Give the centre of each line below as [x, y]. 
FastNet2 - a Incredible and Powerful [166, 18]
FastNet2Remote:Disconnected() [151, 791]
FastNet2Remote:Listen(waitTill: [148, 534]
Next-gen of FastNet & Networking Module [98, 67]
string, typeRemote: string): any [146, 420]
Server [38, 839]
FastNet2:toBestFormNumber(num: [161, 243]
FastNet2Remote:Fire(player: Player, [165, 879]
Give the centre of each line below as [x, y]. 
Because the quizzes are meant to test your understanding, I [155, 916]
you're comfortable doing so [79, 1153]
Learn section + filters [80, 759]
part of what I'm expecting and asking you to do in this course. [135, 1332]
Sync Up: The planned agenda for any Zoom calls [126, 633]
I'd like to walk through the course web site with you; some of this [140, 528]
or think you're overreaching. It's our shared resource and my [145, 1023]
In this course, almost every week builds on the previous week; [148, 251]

--*--

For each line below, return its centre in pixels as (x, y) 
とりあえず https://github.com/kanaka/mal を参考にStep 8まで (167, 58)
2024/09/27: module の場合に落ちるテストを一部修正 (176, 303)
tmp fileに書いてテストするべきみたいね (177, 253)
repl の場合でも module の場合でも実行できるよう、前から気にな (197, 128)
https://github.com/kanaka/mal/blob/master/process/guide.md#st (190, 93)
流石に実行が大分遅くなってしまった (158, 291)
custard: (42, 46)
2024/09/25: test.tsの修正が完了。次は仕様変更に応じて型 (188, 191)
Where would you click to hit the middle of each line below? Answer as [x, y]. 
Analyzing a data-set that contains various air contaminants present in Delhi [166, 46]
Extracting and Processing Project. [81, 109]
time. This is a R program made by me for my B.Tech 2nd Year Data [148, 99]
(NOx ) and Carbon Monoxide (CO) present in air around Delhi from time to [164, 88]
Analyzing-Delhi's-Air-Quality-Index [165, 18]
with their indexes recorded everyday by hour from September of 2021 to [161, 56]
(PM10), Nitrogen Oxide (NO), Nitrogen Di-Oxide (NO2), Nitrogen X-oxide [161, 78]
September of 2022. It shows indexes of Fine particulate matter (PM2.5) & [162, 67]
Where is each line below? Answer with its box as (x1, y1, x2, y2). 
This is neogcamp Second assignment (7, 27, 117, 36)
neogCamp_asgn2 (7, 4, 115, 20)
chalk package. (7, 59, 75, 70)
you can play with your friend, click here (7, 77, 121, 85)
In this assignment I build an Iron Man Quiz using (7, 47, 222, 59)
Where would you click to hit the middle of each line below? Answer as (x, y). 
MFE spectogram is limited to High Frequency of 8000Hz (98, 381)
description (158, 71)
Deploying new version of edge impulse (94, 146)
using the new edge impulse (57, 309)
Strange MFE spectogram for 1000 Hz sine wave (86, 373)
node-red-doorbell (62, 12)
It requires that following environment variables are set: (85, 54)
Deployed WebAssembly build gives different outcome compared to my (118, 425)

--*--

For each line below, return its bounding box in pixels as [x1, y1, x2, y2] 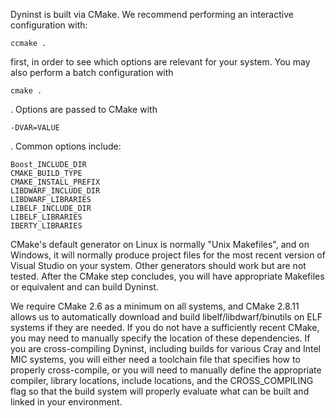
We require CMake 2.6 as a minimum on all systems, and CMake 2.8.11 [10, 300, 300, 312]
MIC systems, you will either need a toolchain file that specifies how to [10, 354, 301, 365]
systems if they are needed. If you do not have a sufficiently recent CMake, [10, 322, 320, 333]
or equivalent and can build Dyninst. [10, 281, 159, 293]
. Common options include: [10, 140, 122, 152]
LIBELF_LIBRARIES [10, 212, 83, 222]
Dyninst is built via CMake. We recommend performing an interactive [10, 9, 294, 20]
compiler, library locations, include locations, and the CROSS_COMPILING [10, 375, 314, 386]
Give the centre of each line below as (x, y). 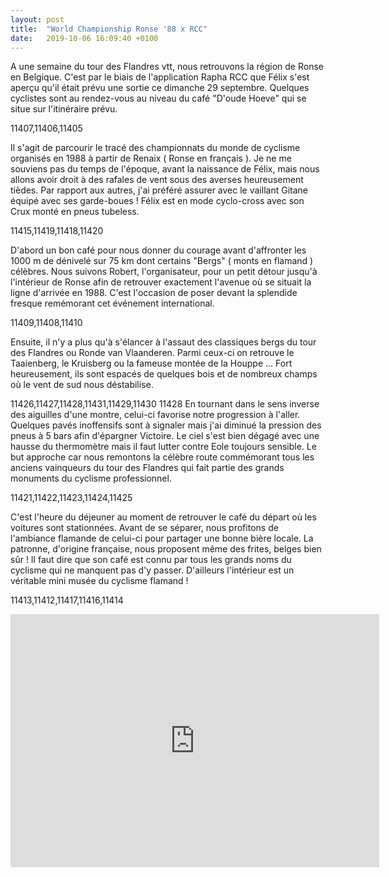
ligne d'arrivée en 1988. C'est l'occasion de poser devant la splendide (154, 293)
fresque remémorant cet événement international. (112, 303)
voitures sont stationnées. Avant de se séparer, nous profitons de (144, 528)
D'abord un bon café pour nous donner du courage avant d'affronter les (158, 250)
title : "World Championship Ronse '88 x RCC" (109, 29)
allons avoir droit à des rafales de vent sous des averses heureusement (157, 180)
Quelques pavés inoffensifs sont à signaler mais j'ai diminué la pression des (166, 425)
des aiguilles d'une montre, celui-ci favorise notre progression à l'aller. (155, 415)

--*--

**Assignment**
Write down, word for word, the lines above from the one containing "Championship Ronse '88" through the one containing "des aiguilles d'une", both ends included.

**Exercise output**
title : "World Championship Ronse '88 x RCC" (109, 29)
allons avoir droit à des rafales de vent sous des averses heureusement (157, 180)
Quelques pavés inoffensifs sont à signaler mais j'ai diminué la pression des (166, 425)
des aiguilles d'une montre, celui-ci favorise notre progression à l'aller. (155, 415)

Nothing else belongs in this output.